- SOURCE DATA:
******

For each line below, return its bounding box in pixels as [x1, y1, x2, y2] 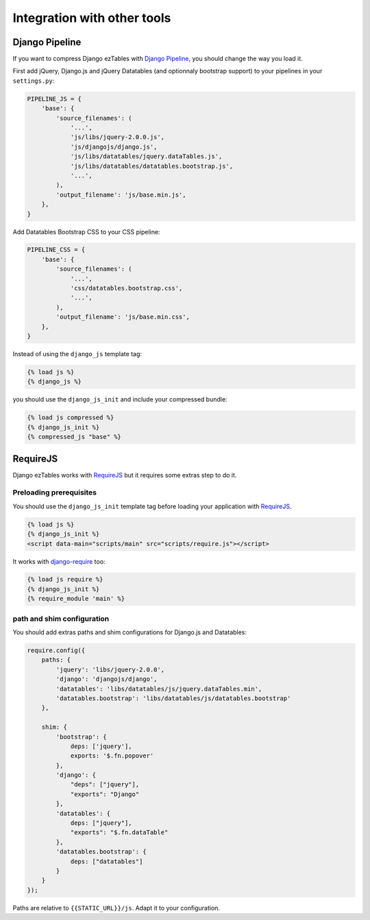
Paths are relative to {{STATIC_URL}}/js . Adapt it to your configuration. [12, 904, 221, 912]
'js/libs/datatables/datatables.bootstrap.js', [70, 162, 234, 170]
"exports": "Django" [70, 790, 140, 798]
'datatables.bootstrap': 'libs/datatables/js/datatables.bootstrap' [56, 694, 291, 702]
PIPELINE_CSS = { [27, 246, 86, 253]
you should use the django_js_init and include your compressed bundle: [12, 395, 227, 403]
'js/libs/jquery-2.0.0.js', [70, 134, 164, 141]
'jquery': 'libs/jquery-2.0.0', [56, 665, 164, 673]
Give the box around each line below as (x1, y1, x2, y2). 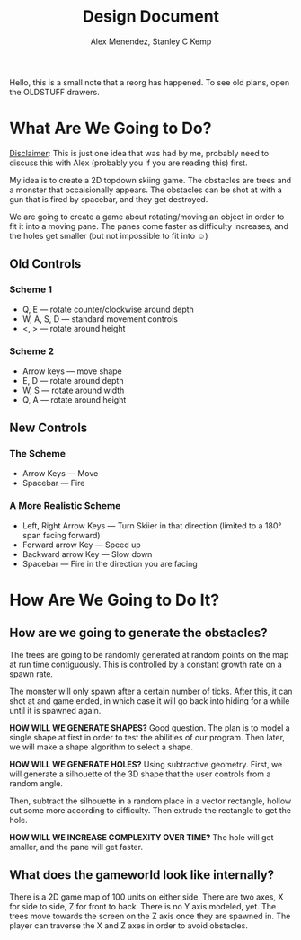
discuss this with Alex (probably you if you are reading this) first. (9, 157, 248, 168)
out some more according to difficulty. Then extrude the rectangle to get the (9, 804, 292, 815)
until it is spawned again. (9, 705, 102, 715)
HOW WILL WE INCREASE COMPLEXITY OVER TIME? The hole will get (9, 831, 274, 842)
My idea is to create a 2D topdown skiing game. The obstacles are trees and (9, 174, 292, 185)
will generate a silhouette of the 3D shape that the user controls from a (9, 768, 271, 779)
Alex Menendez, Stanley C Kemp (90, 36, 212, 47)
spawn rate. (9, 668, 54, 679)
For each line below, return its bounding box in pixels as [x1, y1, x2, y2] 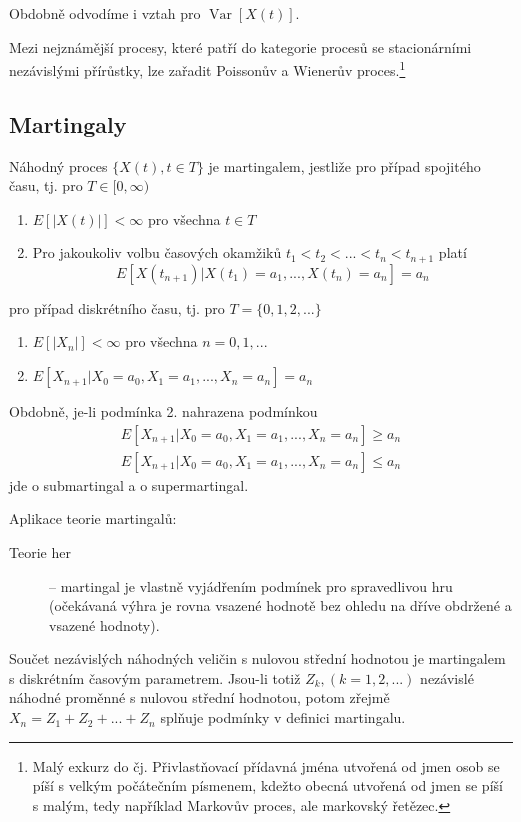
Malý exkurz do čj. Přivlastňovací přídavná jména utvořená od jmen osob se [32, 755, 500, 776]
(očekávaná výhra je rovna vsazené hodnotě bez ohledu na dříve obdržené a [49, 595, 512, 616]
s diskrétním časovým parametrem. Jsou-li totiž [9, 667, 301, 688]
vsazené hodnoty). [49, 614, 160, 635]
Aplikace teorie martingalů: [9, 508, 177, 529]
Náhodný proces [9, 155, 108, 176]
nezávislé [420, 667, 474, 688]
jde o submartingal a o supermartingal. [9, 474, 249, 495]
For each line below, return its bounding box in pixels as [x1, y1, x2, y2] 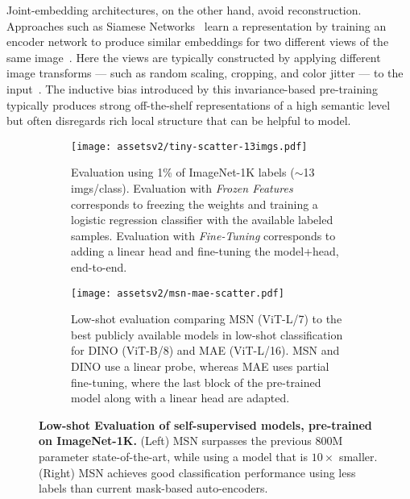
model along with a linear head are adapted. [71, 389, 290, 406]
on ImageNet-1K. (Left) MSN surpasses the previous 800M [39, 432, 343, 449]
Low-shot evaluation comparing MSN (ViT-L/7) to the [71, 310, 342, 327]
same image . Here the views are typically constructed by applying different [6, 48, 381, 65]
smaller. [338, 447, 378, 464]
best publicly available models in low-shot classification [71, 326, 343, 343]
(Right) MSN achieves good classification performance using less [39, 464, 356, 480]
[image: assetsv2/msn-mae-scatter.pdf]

******

- WHAT IS BEING ASKED: Only the lines from the first line of the listing above through the line with "spawn rate. (9, 668, 54, 679)" should be set down, exactly and without pictures.

- EXERCISE RESULT:
For each line below, return its bounding box in pixels as [x1, y1, x2, y2] 
Paths are relative to {{STATIC_URL}}/js . Adapt it to your configuration. [12, 904, 221, 912]
'js/libs/datatables/datatables.bootstrap.js', [70, 162, 234, 170]
"exports": "Django" [70, 790, 140, 798]
'datatables.bootstrap': 'libs/datatables/js/datatables.bootstrap' [56, 694, 291, 702]
PIPELINE_CSS = { [27, 246, 86, 253]
you should use the django_js_init and include your compressed bundle: [12, 395, 227, 403]
'js/libs/jquery-2.0.0.js', [70, 134, 164, 141]
'jquery': 'libs/jquery-2.0.0', [56, 665, 164, 673]
Give the box around each line below as (x1, y1, x2, y2). 
discuss this with Alex (probably you if you are reading this) first. (9, 157, 248, 168)
out some more according to difficulty. Then extrude the rectangle to get the (9, 804, 292, 815)
until it is spawned again. (9, 705, 102, 715)
HOW WILL WE INCREASE COMPLEXITY OVER TIME? The hole will get (9, 831, 274, 842)
My idea is to create a 2D topdown skiing game. The obstacles are trees and (9, 174, 292, 185)
will generate a silhouette of the 3D shape that the user controls from a (9, 768, 271, 779)
Alex Menendez, Stanley C Kemp (90, 36, 212, 47)
spawn rate. (9, 668, 54, 679)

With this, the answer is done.